Notre mission découle des objectifs de l'Agenda du développement 2015 sur le commerce et la croissance. Nous entendons développer les PME pour augmenter la croissance et l'emploi, et donc réduire la pauvreté. La question que se pose l'ITC est : quels sont les besoins des pays bénéficiaires ? Ils sont détectés via le dialogue avec les gouvernements et les acteurs locaux.

L'ITC est complémentaire de la micro-finance, nous fournissons des outils mais pas de financements. Je crois aux plateformes, lieu d'échange entre entrepreneurs et multinationales.

Quelles sont vos priorités comme directrice exécutive ?

J'arrive dans une organisation qui possède déjà une histoire riche de 50 ans d'activités et d'expertise, c'est un acquis non négligeable! Je n'entends donc pas faire la révolution. Le défi qui se présente à moi est d'ajuster l'offre à une demande croissante.

Je pense que les PME du sud sont une source de croissance qui n'est pas assez exploitée. Il faut innover dans le type de solutions, développer des PME dans le domaine des services, par exemple. L'une des pistes est d'augmenter les partenariats avec les pays émergents et avec le secteur privé. Il s'agit de repérer les entreprises du sud qui peuvent intéresser les entrepreneurs et acheteurs du nord, et vice versa.

J'aimerais aussi accroître la visibilité de l'ITC, donner la parole aux bénéficiaires. Expliquer notre activité grâce à l'histoire des gens, leur réalité sur le terrain. Car je pense vraiment qu'il est possible de transformer des traditions en activité et en production économiques, l'exemple de la mode éthique le prouve. Les entrepreneurs sont les acteurs de demain, ils ont un pouvoir de transformation de leur vie grâce à une meilleure connaissance du marché. Et cela, il faut savoir le communiquer.

L'un de vos objectifs est de renforcer les liens avec le secteur privé. Pourquoi ?

Nos bailleurs de fonds sont les Etats. Et leurs budgets sont sous pression. Il nous faut donc davantage savoir démontrer l'impact de ce que nous faisons.

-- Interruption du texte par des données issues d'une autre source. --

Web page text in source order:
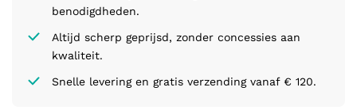
benodigdheden.
Altijd scherp geprijsd, zonder concessies aan
kwaliteit.
Snelle levering en gratis verzending vanaf € 120.
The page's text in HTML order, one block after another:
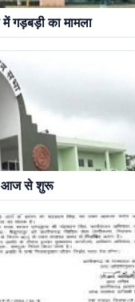
गड़बड़ी का मामला
आज से शुरू
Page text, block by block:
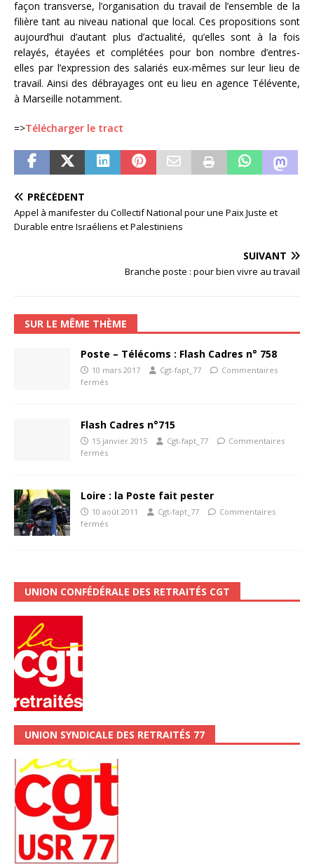
façon transverse, l’organisation du travail de l’ensemble de la
filière tant au niveau national que local. Ces propositions sont
aujourd’hui d’autant plus d’actualité, qu’elles sont à la fois
relayés, étayées et complétées pour bon nombre d’entres-
elles par l’expression des salariés eux-mêmes sur leur lieu de
travail. Ainsi des débrayages ont eu lieu en agence Télévente,
à Marseille notamment.
=>Télécharger le tract
PRÉCÉDENT
Appel à manifester du Collectif National pour une Paix Juste et
Durable entre Israéliens et Palestiniens
SUIVANT
Branche poste : pour bien vivre au travail
SUR LE MÊME THÈME
Poste – Télécoms : Flash Cadres n° 758
10 mars 2017 Cgt-fapt_77
Commentaires
fermés
Flash Cadres n°715
15 janvier 2015 Cgt-fapt_77
Commentaires
fermés
Loire : la Poste fait pester
10 août 2011 Cgt-fapt_77
Commentaires
fermés
UNION CONFÉDÉRALE DES RETRAITÉS CGT
UNION SYNDICALE DES RETRAITÉS 77
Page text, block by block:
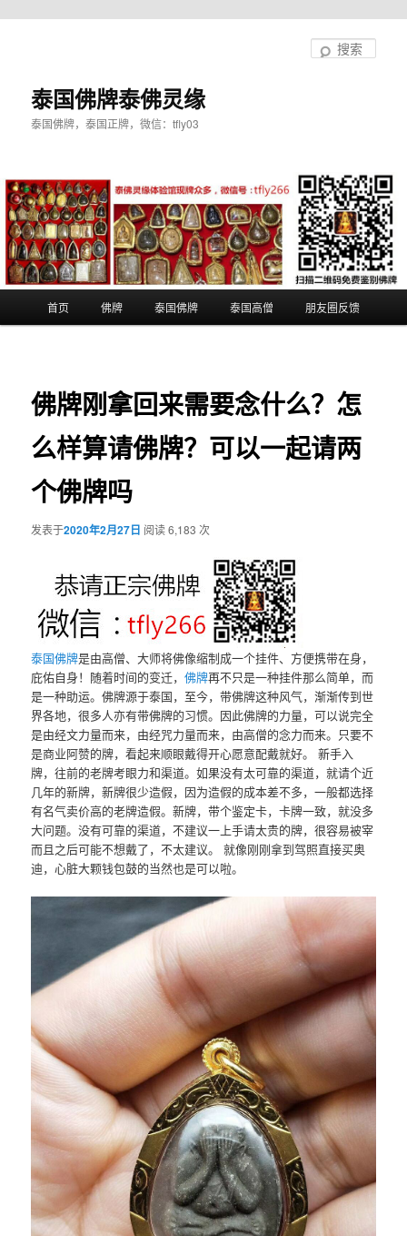
泰国佛牌泰佛灵缘
泰国佛牌，泰国正牌，微信：tfly03
首页 佛牌 泰国佛牌 泰国高僧 朋友圈反馈
佛牌刚拿回来需要念什么？怎
么样算请佛牌？可以一起请两
个佛牌吗
发表于2020年2月27日 阅读 6,183 次
泰国佛牌是由高僧、大师将佛像缩制成一个挂件、方便携带在身，
庇佑自身！随着时间的变迁，佛牌再不只是一种挂件那么简单，而
是一种助运。佛牌源于泰国，至今，带佛牌这种风气，渐渐传到世
界各地，很多人亦有带佛牌的习惯。因此佛牌的力量，可以说完全
是由经文力量而来，由经咒力量而来，由高僧的念力而来。只要不
是商业阿赞的牌，看起来顺眼戴得开心愿意配戴就好。 新手入
牌，往前的老牌考眼力和渠道。如果没有太可靠的渠道，就请个近
几年的新牌，新牌很少造假，因为造假的成本差不多，一般都选择
有名气卖价高的老牌造假。新牌，带个鉴定卡，卡牌一致，就没多
大问题。没有可靠的渠道，不建议一上手请太贵的牌，很容易被宰
而且之后可能不想戴了，不太建议。 就像刚刚拿到驾照直接买奥
迪，心脏大颗钱包鼓的当然也是可以啦。
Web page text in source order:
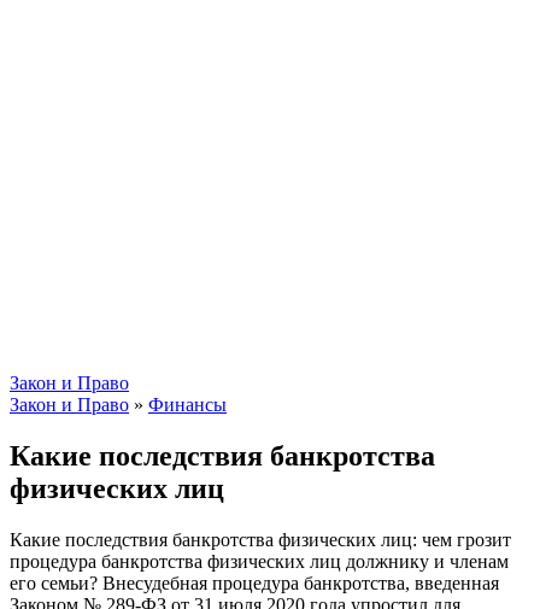
Закон и Право
Закон и Право » Финансы
Какие последствия банкротства
физических лиц
Какие последствия банкротства физических лиц: чем грозит
процедура банкротства физических лиц должнику и членам
его семьи? Внесудебная процедура банкротства, введенная
Законом № 289-ФЗ от 31 июля 2020 года упростил для
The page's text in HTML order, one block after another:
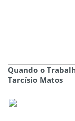
Quando o
Tarcísio Matos

Et parler de commerce passe forcément par le secteur privé. L'ITC a développé une grande expertise avec le secteur privé. Environ 300 personnes s'y emploient au bureau de Genève. C'est un secteur qui croit par définition à l'investissement. Créer des marchés, c'est leur philosophie et ce n'est donc pas une histoire de charité ni de philanthropie. Depuis quelque temps, on observe l'essor de la « corporate social responsability » que l'on appelle parfois la bonne conscience des entreprises. Je suis très pragmatique : peu importe la motivation, c'est la contribution qui compte. Dans le monde des entreprises, il se passe de nombreuses choses que l'on ne voit pas forcément, que ce soit chez Zara, chez Danone, il y a des efforts de solidarité, des projets concrets d'aide au développement. Par exemple, la Fondation Quatar qui nous offre des canaux de vente pour des bijoux produits en Jordanie avec notre soutien.

Je pense que conscientiser le secteur privé par rapport aux opportunités au Sud fait monter le niveau partout. Le secteur privé en Suisse est un terrain que l'on peut encore sensibiliser davantage aux enjeux commerciaux du sud et je vais m'y employer.